* Problem to work on:
Take the line with "On August 11, 2021, the governmentbanned" and every line after it in the entries below, and set them down exactly, without any pictures.

* Data for the task:
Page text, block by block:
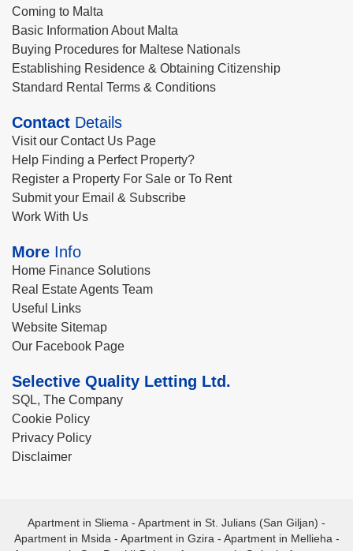
Coming to Malta
Basic Information About Malta
Buying Procedures for Maltese Nationals
Establishing Residence & Obtaining Citizenship
Standard Rental Terms & Conditions
Contact Details
Visit our Contact Us Page
Help Finding a Perfect Property?
Register a Property For Sale or To Rent
Submit your Email & Subscribe
Work With Us
More Info
Home Finance Solutions
Real Estate Agents Team
Useful Links
Website Sitemap
Our Facebook Page
Selective Quality Letting Ltd.
SQL, The Company
Cookie Policy
Privacy Policy
Disclaimer
Apartment in Sliema - Apartment in St. Julians (San Giljan) -
Apartment in Msida - Apartment in Gzira - Apartment in Mellieha -
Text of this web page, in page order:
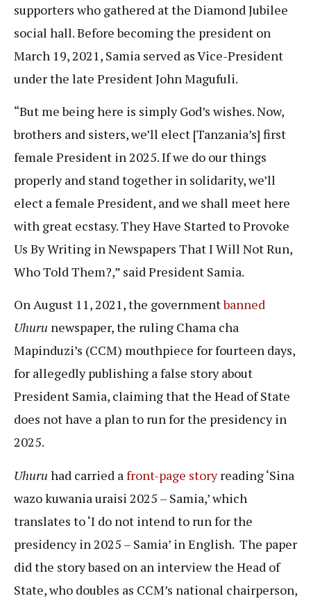
supporters who gathered at the Diamond Jubilee
social hall. Before becoming the president on
March 19, 2021, Samia served as Vice-President
under the late President John Magufuli.
“But me being here is simply God’s wishes. Now,
brothers and sisters, we’ll elect [Tanzania’s] first
female President in 2025. If we do our things
properly and stand together in solidarity, we’ll
elect a female President, and we shall meet here
with great ecstasy. They Have Started to Provoke
Us By Writing in Newspapers That I Will Not Run,
Who Told Them?,” said President Samia.
On August 11, 2021, the governmentbanned
Uhuru newspaper, the ruling Chama cha
Mapinduzi’s (CCM) mouthpiece for fourteen days,
for allegedly publishing a false story about
President Samia, claiming that the Head of State
does not have a plan to run for the presidency in
2025.
Uhuru had carried a front-page storyreading ‘Sina
wazo kuwania uraisi 2025 – Samia,’ which
translates to ‘I do not intend to run for the
presidency in 2025 – Samia’ in English. The paper
did the story based on an interview the Head of
State, who doubles as CCM’s national chairperson,
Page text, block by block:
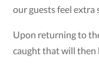
our guests feel extra
Upon returning to
caught that will then
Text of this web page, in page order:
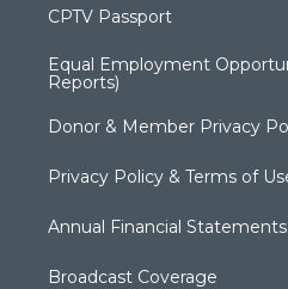
CPTV Passport
Equal Employment
Reports)
Donor & Member Privacy
Privacy Policy & Terms of
Annual Financial
Broadcast Coverage
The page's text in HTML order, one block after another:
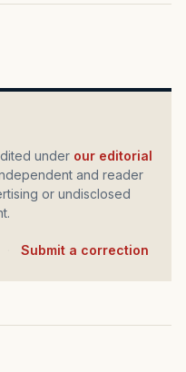
under our editorial
and reader
or undisclosed
Submit a correction
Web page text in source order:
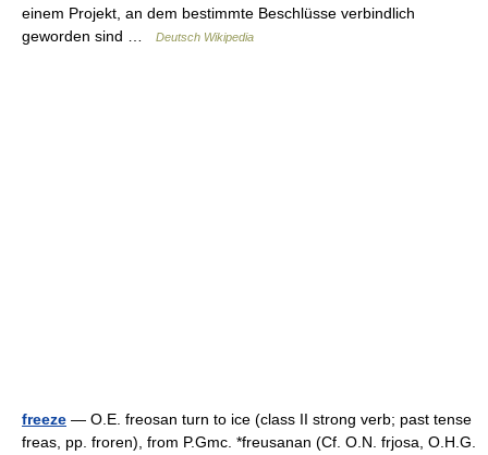
einem Projekt, an dem bestimmte Beschlüsse verbindlich
geworden sind …
Deutsch Wikipedia
freeze — O.E. freosan turn to ice (class II strong verb; past tense
freas, pp. froren), from P.Gmc. *freusanan (Cf. O.N. frjosa, O.H.G.
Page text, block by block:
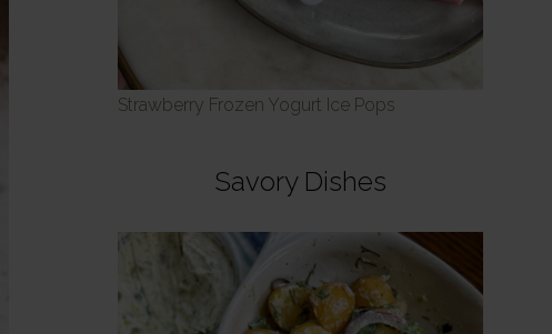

* Answer for the task:
On August 11, 2021, the governmentbanned
Uhuru newspaper, the ruling Chama cha
Mapinduzi’s (CCM) mouthpiece for fourteen days,
for allegedly publishing a false story about
President Samia, claiming that the Head of State
does not have a plan to run for the presidency in
2025.
Uhuru had carried a front-page storyreading ‘Sina
wazo kuwania uraisi 2025 – Samia,’ which
translates to ‘I do not intend to run for the
presidency in 2025 – Samia’ in English. The paper
did the story based on an interview the Head of
State, who doubles as CCM’s national chairperson,
Page text, block by block:
our guests feel extra
Upon returning to
caught that will then
Text of this web page, in page order:
CPTV Passport
Equal Employment
Reports)
Donor & Member Privacy
Privacy Policy & Terms of
Annual Financial
Broadcast Coverage
The page's text in HTML order, one block after another:
under our editorial
and reader
or undisclosed
Submit a correction
Web page text in source order:
einem Projekt, an dem bestimmte Beschlüsse verbindlich
geworden sind …
Deutsch Wikipedia
freeze — O.E. freosan turn to ice (class II strong verb; past tense
freas, pp. froren), from P.Gmc. *freusanan (Cf. O.N. frjosa, O.H.G.
Page text, block by block:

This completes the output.